9. Assignment of Registration Rights. The rights of the Investors
hereunder, including the right to have the Company register Registrable
Securities pursuant to this Agreement shall be automatically assigned by the
Investors to transferees or assignees of all or any portion of such securities
only if (i) the Investor agrees in writing with the transferee or assignee to
assign such rights, and a copy of such agreement is furnished to the Company
within a reasonable time after such assignment, (ii) the Company is, within a
reasonable time after such transfer or assignment, furnished with written notice
of the name and address of such transferee or assignee and the securities with
respect to which such registration rights are being transferred or assigned,
(iii) following such transfer or assignment the further disposition of such
securities by the transferee or assignee is restricted under the 1933 Act and
applicable state securities laws, (iv) at or before the time the Company
received the written notice contemplated by clause (ii) of this sentence, the
transferee or assignee agrees in writing with the Company to be bound by all of
the provisions contained herein, (v) such transfer shall have been made in
accordance with the applicable requirements of the Purchase Agreement, and (vi)
such transferee shall be an "accredited investor" as that term is defined in
Rule 501 of Regulation D promulgated under the 1933 Act.
10. Amendment of Registration Rights. Provisions of this Agreement may be
amended and the observance thereof may be waived (either generally or in a
particular instance and either retroactively or prospectively) only with the
written consent of the Company and Investors who hold a majority interest of the
Registrable Securities (but not an Investor who no longer owns any Preferred
Stock or Registrable Securities and who is not affected by such amendment or
waiver). Any amendment or waiver effected in accordance with this Section 10
shall be binding upon each Investor and the Company. Notwithstanding the
foregoing, no amendment or waiver shall retroactively affect any Investor
without its comment or prospectively adversely affect any Investor who no longer
owns any Preferred Stock, Warrants or Registrable Securities without its
consent. Neither Article 6 nor Article 7 hereof may be amended or waived in a
manner adverse to an Investor without its consent.

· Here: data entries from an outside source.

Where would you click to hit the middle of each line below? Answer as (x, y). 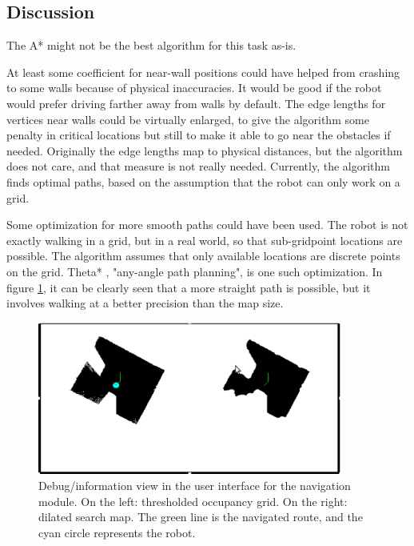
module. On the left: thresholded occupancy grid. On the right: (193, 501)
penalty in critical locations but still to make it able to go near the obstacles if (199, 135)
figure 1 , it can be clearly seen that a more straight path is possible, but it (189, 287)
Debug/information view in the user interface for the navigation (195, 485)
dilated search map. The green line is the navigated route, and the (201, 517)
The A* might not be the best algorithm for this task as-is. (151, 45)
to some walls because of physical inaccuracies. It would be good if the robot (194, 88)
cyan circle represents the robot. (117, 532)
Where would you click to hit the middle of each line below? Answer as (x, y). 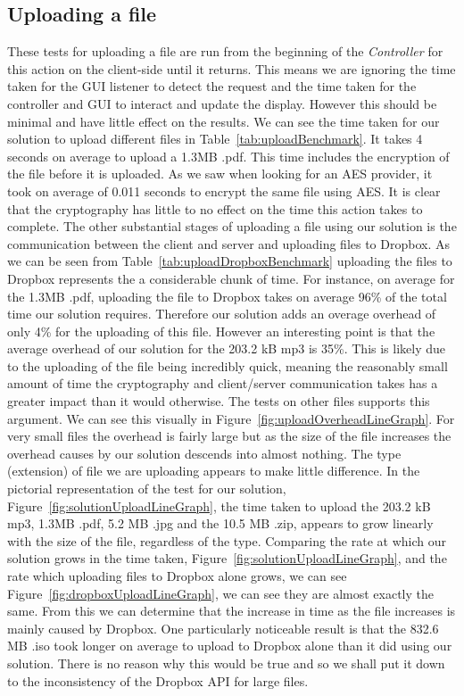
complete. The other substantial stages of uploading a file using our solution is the (232, 226)
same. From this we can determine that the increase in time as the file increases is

11. Third Party Beneficiary. The parties acknowledge and agree that
Shoreline Pacific Institutional Finance, the Institutional Division of Financial
West Group ("Shoreline"), shall be deemed a third party beneficiary of the
Company's agreements and representations set forth in this Agreement, entitled
to enforce the terms thereof, and to indemnification for any damages resulting
to Shoreline from any actual or threatened breach thereof by the Company, both
in Shoreline's personal capacity and, should Shoreline so elect, and provided
that Shoreline has obtained the prior written consent of the Investor, on behalf
of the Investor.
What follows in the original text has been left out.